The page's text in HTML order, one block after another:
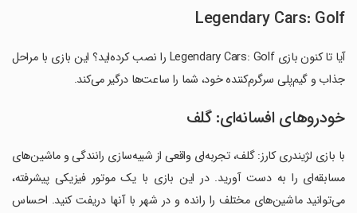
Legendary Cars: Golf
آیا تا کنون بازی Legendary Cars: Golf را نصب کرده‌اید؟ این بازی با مراحل
جذاب و گیم‌پلی سرگرم‌کننده خود، شما را ساعت‌ها درگیر می‌کند.
خودروهای افسانه‌ای: گلف
با بازی لژیندری کارز: گلف، تجربه‌ای واقعی از شبیه‌سازی رانندگی و ماشین‌های
مسابقه‌ای را به دست آورید. در این بازی با یک موتور فیزیکی پیشرفته،
می‌توانید ماشین‌های مختلف را رانده و در شهر با آنها دریفت کنید. احساس

══════════════════════════════

All lines of the records above that contain the word "Golf" are to be copied out.

**Written reply**
Legendary Cars: Golf
آیا تا کنون بازی Legendary Cars: Golf را نصب کرده‌اید؟ این بازی با مراحل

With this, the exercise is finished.